Haymarket Massacre

In October 1884, a convention was held by the Federation of Organized Trades and Labor Unions in United States of America to announce  May 1, 1886, as the date by which the eight-hour work day would become standard. So when the chosen day approached thousands of people in Chicago began demonstrations for this motto with the slogan ‘Eight hours for work, eight hours for rest, eight hours for what we will‘. So a general strike was observed in whole of USA to support this cause.

Haymarket Massacre

But May 4, 1886, was a bloody day for Chicago where a deathly incident occurred at Chicago’s Haymarket Square. A clash between police and demonstrators took place when in a rally an unknown person threw a bomb on the protestors. Resultantly the police guards opened gunfire and eight policemen and several civilians were killed in this clash.  The legal proceedings were followed and consequently four anarchists were convicted , and one of them committed suicide in prison. But the throwing of the bomb was never proved by the prosecution on the accused.

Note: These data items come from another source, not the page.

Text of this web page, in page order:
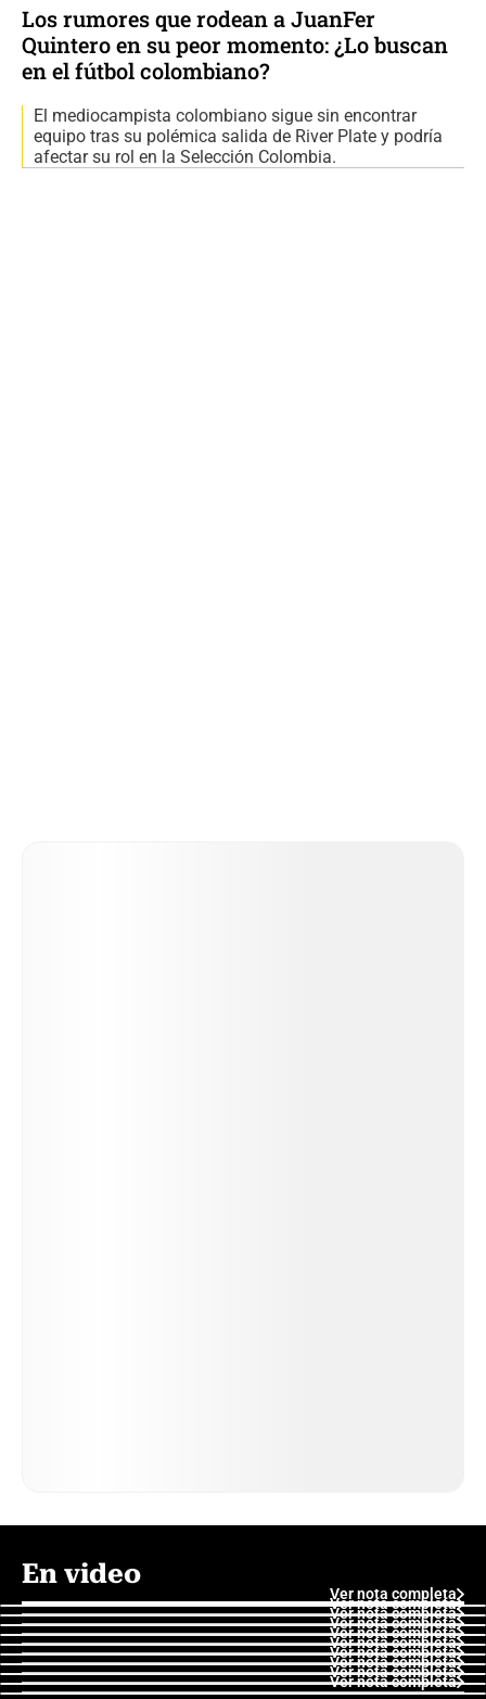
Los rumores que rodean a JuanFer
Quintero en su peor momento: ¿Lo buscan
en el fútbol colombiano?
El mediocampista colombiano sigue sin encontrar
equipo tras su polémica salida de River Plate y podría
afectar su rol en la Selección Colombia.
En video
Ver nota completa
Ver nota completa
Ver nota completa
Ver nota completa
Ver nota completa
Ver nota completa
Ver nota completa
Ver nota completa
Ver nota completa
Ver nota completa
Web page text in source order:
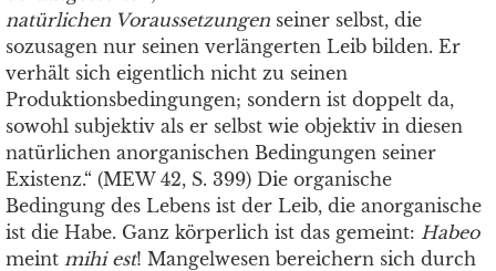
natürlichen Voraussetzungen seiner selbst, die
sozusagen nur seinen verlängerten Leib bilden. Er
verhält sich eigentlich nicht zu seinen
Produktionsbedingungen; sondern ist doppelt da,
sowohl subjektiv als er selbst wie objektiv in diesen
natürlichen anorganischen Bedingungen seiner
Existenz.“ (MEW 42, S. 399) Die organische
Bedingung des Lebens ist der Leib, die anorganische
ist die Habe. Ganz körperlich ist das gemeint: Habeo
meint mihi est! Mangelwesen bereichern sich durch
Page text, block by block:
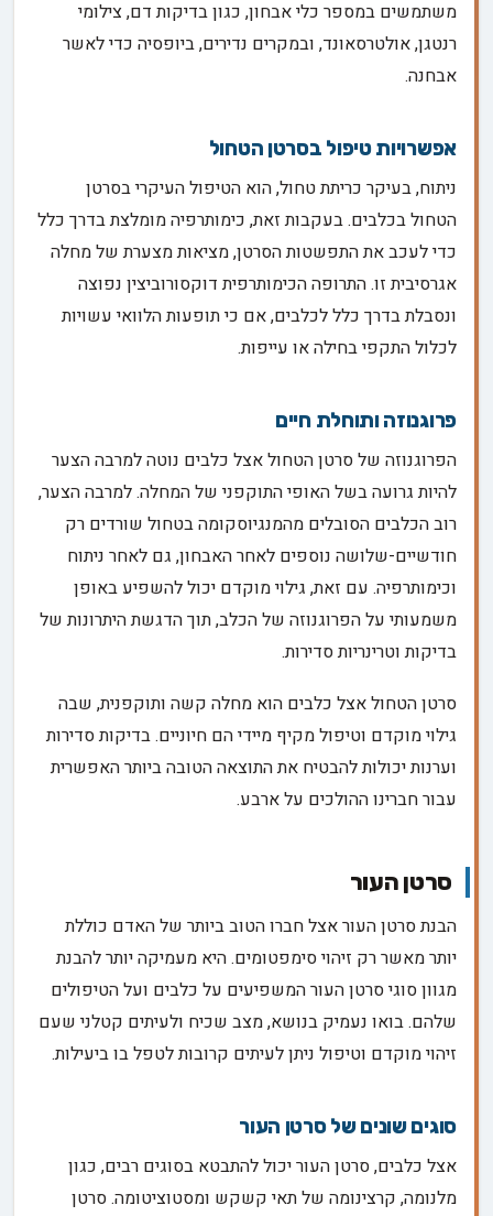
משתמשים במספר כלי אבחון, כגון בדיקות דם, צילומי
רנטגן, אולטרסאונד, ובמקרים נדירים, ביופסיה כדי לאשר
אבחנה.
אפשרויות טיפול בסרטן הטחול
ניתוח, בעיקר כריתת טחול, הוא הטיפול העיקרי בסרטן
הטחול בכלבים. בעקבות זאת, כימותרפיה מומלצת בדרך כלל
כדי לעכב את התפשטות הסרטן, מציאות מצערת של מחלה
אגרסיבית זו. התרופה הכימותרפית דוקסורוביצין נפוצה
ונסבלת בדרך כלל לכלבים, אם כי תופעות הלוואי עשויות
לכלול התקפי בחילה או עייפות.
פרוגנוזה ותוחלת חיים
הפרוגנוזה של סרטן הטחול אצל כלבים נוטה למרבה הצער
להיות גרועה בשל האופי התוקפני של המחלה. למרבה הצער,
רוב הכלבים הסובלים מהמנגיוסקומה בטחול שורדים רק
חודשיים-שלושה נוספים לאחר האבחון, גם לאחר ניתוח
וכימותרפיה. עם זאת, גילוי מוקדם יכול להשפיע באופן
משמעותי על הפרוגנוזה של הכלב, תוך הדגשת היתרונות של
בדיקות וטרינריות סדירות.
סרטן הטחול אצל כלבים הוא מחלה קשה ותוקפנית, שבה
גילוי מוקדם וטיפול מקיף מיידי הם חיוניים. בדיקות סדירות
וערנות יכולות להבטיח את התוצאה הטובה ביותר האפשרית
עבור חברינו ההולכים על ארבע.
סרטן העור
הבנת סרטן העור אצל חברו הטוב ביותר של האדם כוללת
יותר מאשר רק זיהוי סימפטומים. היא מעמיקה יותר להבנת
מגוון סוגי סרטן העור המשפיעים על כלבים ועל הטיפולים
שלהם. בואו נעמיק בנושא, מצב שכיח ולעיתים קטלני שעם
זיהוי מוקדם וטיפול ניתן לעיתים קרובות לטפל בו ביעילות.
סוגים שונים של סרטן העור
אצל כלבים, סרטן העור יכול להתבטא בסוגים רבים, כגון
מלנומה, קרצינומה של תאי קשקש ומסטוציטומה. סרטן
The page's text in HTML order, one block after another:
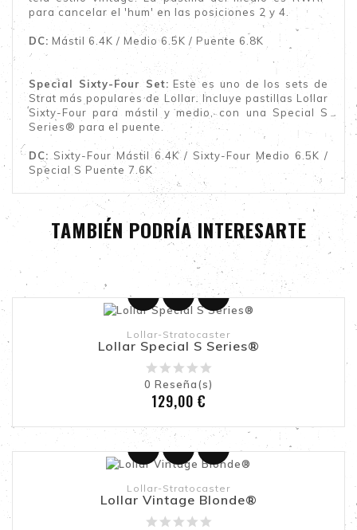
para cancelar el 'hum' en las posiciones 2 y 4.
DC: Mástil 6.4K / Medio 6.5K / Puente 6.8K
Special Sixty-Four Set: Este es uno de los sets de
Strat más populares de Lollar. Incluye pastillas Lollar
Sixty-Four para mástil y medio, con una Special S
Series® para el puente.
DC: Sixty-Four Mástil 6.4K / Sixty-Four Medio 6.5K /
Special S Puente 7.6K
TAMBIÉN PODRÍA INTERESARTE
Añadir Al Carrito
Lollar-Stratocaster
Lollar Special S Series®
0 Reseña(s)
129,00 €
Añadir Al Carrito
Lollar-Stratocaster
Lollar Vintage Blonde®
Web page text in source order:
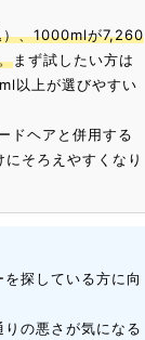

The Haymarket incident is a very important in international labor history as it is deemed to be  the origin of international May Day. Because after this in 1889, the International Labor Congress in Paris suggested May 1 as international Labor Day. On the chosen day all the workers marched for their rights especially for eight working hours during the day and to memorialize the ‘Martyrs of Chicago’. This struggle faced many harsh moments after this as many riots and demonstrations were conducted time to time. But it actually founded the realization of the labor rights and since then the International Labor day became a worldwide public holiday to commemorate the sacrifices of the labor class for their rights.

Haymarket Memorial Statue

On March 25, 1992 the site of the Haymarket incident was declared for the historic Chicago Landmark and  it is now listed as the National Historic Landmark  in the National Register of Historic Places . This Haymarket Martyrs’ Monument in Waldheim Cemetery, Chicago is now a large monument in Waldheim cemetery which serves as a memorial to the four anarchists who were executed for their role in the Haymarket riot.